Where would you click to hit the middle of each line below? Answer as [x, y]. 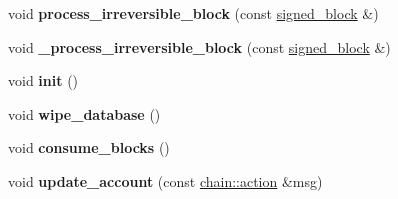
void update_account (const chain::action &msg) [165, 180]
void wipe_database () [84, 113]
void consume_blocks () [89, 147]
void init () [43, 80]
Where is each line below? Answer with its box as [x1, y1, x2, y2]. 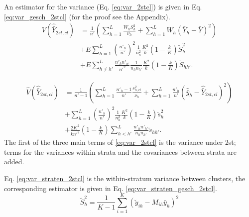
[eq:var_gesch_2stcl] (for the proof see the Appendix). [4, 11, 170, 21]
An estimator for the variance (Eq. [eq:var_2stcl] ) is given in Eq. [4, 1, 202, 11]
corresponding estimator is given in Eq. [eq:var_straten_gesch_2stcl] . [4, 183, 217, 193]
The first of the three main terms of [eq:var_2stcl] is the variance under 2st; [4, 137, 236, 147]
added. [4, 156, 24, 167]
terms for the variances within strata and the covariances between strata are [4, 146, 237, 157]
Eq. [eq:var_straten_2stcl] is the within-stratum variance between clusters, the [4, 173, 246, 183]
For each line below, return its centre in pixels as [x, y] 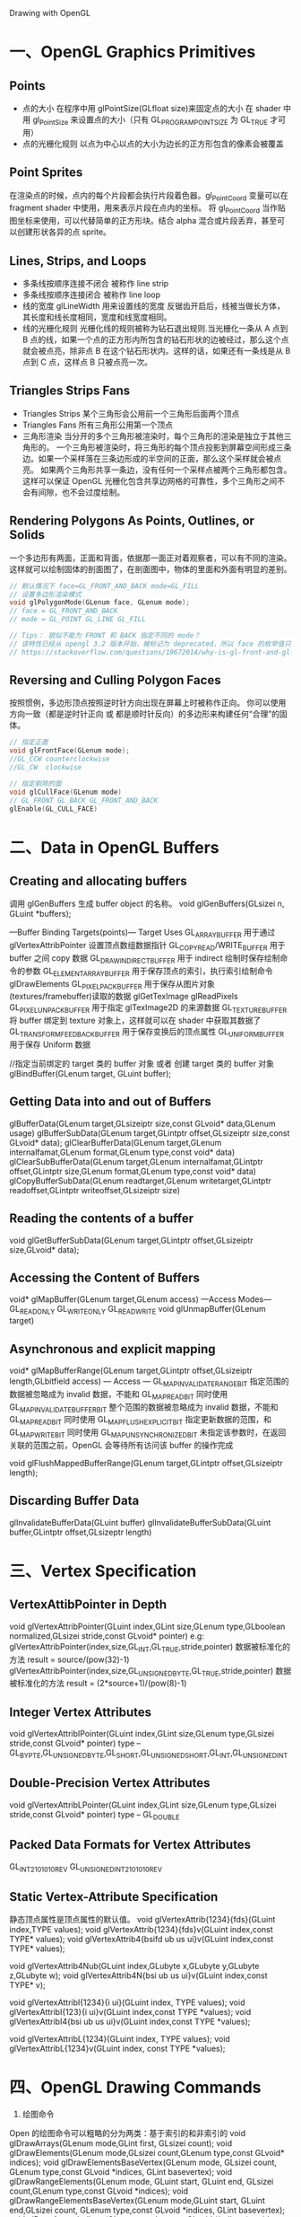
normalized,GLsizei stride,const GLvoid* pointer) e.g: [107, 1636]
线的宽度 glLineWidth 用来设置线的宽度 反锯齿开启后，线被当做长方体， [153, 306]
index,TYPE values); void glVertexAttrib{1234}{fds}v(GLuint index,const [141, 1930]
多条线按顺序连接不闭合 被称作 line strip [95, 284]
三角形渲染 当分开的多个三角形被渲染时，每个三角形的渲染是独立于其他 [153, 435]
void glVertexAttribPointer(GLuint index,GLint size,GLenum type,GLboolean [147, 1626]
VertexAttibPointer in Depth [88, 1605]
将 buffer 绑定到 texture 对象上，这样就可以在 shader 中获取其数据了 [135, 1021]
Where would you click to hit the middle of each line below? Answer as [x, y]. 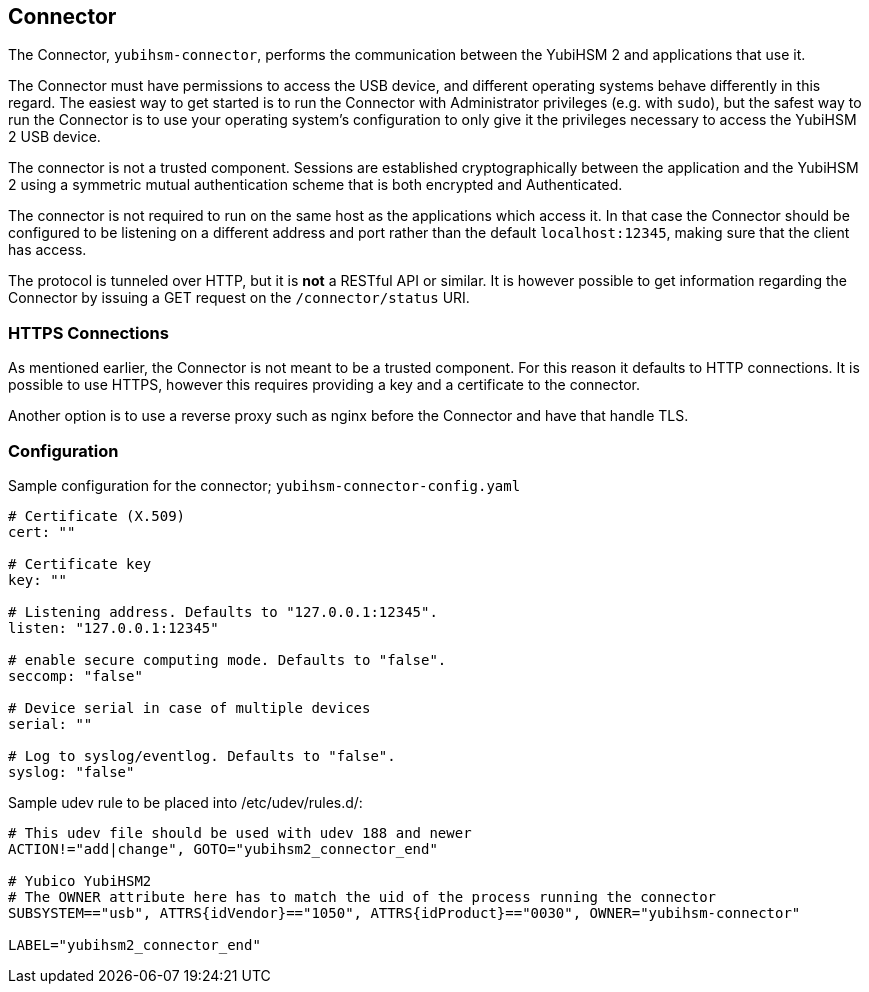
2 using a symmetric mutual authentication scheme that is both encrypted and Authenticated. [315, 185]
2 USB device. [54, 137]
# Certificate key [80, 563]
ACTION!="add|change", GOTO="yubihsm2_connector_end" [223, 848]
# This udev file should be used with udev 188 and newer [240, 832]
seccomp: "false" [75, 675]
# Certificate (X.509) [97, 515]
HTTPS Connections [88, 332]
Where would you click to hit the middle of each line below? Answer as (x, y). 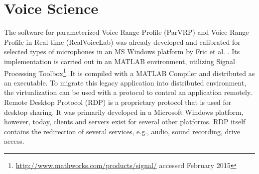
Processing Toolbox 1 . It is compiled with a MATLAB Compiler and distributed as (129, 72)
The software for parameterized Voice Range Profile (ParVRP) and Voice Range (127, 32)
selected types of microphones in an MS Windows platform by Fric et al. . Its (122, 51)
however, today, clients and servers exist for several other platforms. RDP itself (125, 122)
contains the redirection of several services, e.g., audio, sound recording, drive (122, 131)
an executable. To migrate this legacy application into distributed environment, (125, 82)
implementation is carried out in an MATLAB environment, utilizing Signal (120, 61)
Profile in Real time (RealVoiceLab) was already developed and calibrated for (122, 42)
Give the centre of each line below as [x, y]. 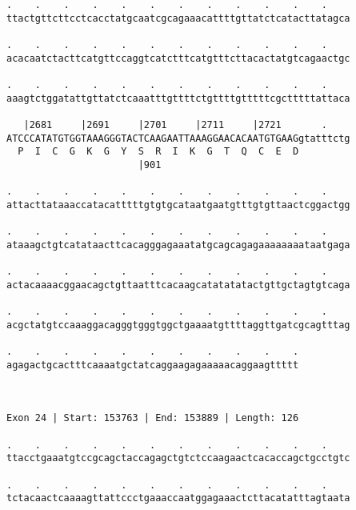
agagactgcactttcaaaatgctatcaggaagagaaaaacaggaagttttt [153, 365]
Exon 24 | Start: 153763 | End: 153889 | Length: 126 [153, 418]
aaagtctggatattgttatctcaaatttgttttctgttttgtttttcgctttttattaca [178, 98]
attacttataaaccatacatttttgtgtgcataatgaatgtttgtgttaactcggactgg [178, 205]
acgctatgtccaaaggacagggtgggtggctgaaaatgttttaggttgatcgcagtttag [178, 325]
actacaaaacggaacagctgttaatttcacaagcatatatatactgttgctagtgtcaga [178, 285]
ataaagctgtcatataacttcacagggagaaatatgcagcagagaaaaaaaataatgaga [178, 245]
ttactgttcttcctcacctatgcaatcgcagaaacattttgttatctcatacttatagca [178, 18]
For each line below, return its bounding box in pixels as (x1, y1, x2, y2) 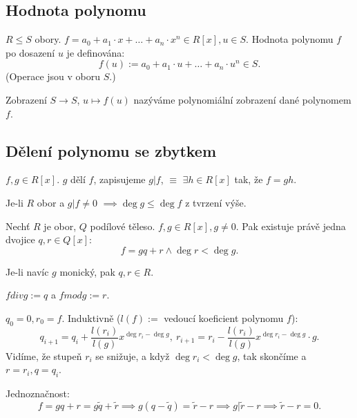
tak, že (234, 172, 263, 187)
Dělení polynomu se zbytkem (6, 140, 217, 161)
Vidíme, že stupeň (6, 348, 82, 363)
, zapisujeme (93, 172, 146, 187)
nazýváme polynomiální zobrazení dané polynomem (133, 92, 351, 106)
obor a (37, 195, 65, 209)
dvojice (6, 232, 35, 247)
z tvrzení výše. (185, 195, 247, 209)
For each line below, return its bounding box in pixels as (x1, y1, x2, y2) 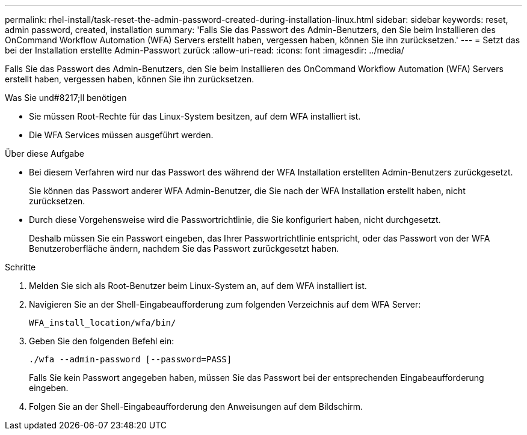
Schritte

▶ Work instruction
Output every entry exactly, leaving out pictures.

▶ Written answer
Where would you click to hit the middle of each line below? Answer as [x, y]. 
void update_account (const chain::action &msg) [165, 180]
void wipe_database () [84, 113]
void consume_blocks () [89, 147]
void init () [43, 80]
Where is each line below? Answer with its box as [x1, y1, x2, y2]. 
[eq:var_gesch_2stcl] (for the proof see the Appendix). [4, 11, 170, 21]
An estimator for the variance (Eq. [eq:var_2stcl] ) is given in Eq. [4, 1, 202, 11]
corresponding estimator is given in Eq. [eq:var_straten_gesch_2stcl] . [4, 183, 217, 193]
The first of the three main terms of [eq:var_2stcl] is the variance under 2st; [4, 137, 236, 147]
added. [4, 156, 24, 167]
terms for the variances within strata and the covariances between strata are [4, 146, 237, 157]
Eq. [eq:var_straten_2stcl] is the within-stratum variance between clusters, the [4, 173, 246, 183]
For each line below, return its centre in pixels as [x, y] 
normalized,GLsizei stride,const GLvoid* pointer) e.g: [107, 1636]
线的宽度 glLineWidth 用来设置线的宽度 反锯齿开启后，线被当做长方体， [153, 306]
index,TYPE values); void glVertexAttrib{1234}{fds}v(GLuint index,const [141, 1930]
多条线按顺序连接不闭合 被称作 line strip [95, 284]
三角形渲染 当分开的多个三角形被渲染时，每个三角形的渲染是独立于其他 [153, 435]
void glVertexAttribPointer(GLuint index,GLint size,GLenum type,GLboolean [147, 1626]
VertexAttibPointer in Depth [88, 1605]
将 buffer 绑定到 texture 对象上，这样就可以在 shader 中获取其数据了 [135, 1021]
Where would you click to hit the middle of each line below? Answer as [x, y]. 
2 using a symmetric mutual authentication scheme that is both encrypted and Authenticated. [315, 185]
2 USB device. [54, 137]
# Certificate key [80, 563]
ACTION!="add|change", GOTO="yubihsm2_connector_end" [223, 848]
# This udev file should be used with udev 188 and newer [240, 832]
seccomp: "false" [75, 675]
# Certificate (X.509) [97, 515]
HTTPS Connections [88, 332]
Where would you click to hit the middle of each line below? Answer as (x, y). 
Processing Toolbox 1 . It is compiled with a MATLAB Compiler and distributed as (129, 72)
The software for parameterized Voice Range Profile (ParVRP) and Voice Range (127, 32)
selected types of microphones in an MS Windows platform by Fric et al. . Its (122, 51)
however, today, clients and servers exist for several other platforms. RDP itself (125, 122)
contains the redirection of several services, e.g., audio, sound recording, drive (122, 131)
an executable. To migrate this legacy application into distributed environment, (125, 82)
implementation is carried out in an MATLAB environment, utilizing Signal (120, 61)
Profile in Real time (RealVoiceLab) was already developed and calibrated for (122, 42)
Give the centre of each line below as [x, y]. 
agagactgcactttcaaaatgctatcaggaagagaaaaacaggaagttttt [153, 365]
Exon 24 | Start: 153763 | End: 153889 | Length: 126 [153, 418]
aaagtctggatattgttatctcaaatttgttttctgttttgtttttcgctttttattaca [178, 98]
attacttataaaccatacatttttgtgtgcataatgaatgtttgtgttaactcggactgg [178, 205]
acgctatgtccaaaggacagggtgggtggctgaaaatgttttaggttgatcgcagtttag [178, 325]
actacaaaacggaacagctgttaatttcacaagcatatatatactgttgctagtgtcaga [178, 285]
ataaagctgtcatataacttcacagggagaaatatgcagcagagaaaaaaaataatgaga [178, 245]
ttactgttcttcctcacctatgcaatcgcagaaacattttgttatctcatacttatagca [178, 18]
For each line below, return its bounding box in pixels as (x1, y1, x2, y2) 
tak, že (234, 172, 263, 187)
Dělení polynomu se zbytkem (6, 140, 217, 161)
Vidíme, že stupeň (6, 348, 82, 363)
, zapisujeme (93, 172, 146, 187)
nazýváme polynomiální zobrazení dané polynomem (133, 92, 351, 106)
obor a (37, 195, 65, 209)
dvojice (6, 232, 35, 247)
z tvrzení výše. (185, 195, 247, 209)
For each line below, return its bounding box in pixels as (x1, y1, x2, y2) 
Schritte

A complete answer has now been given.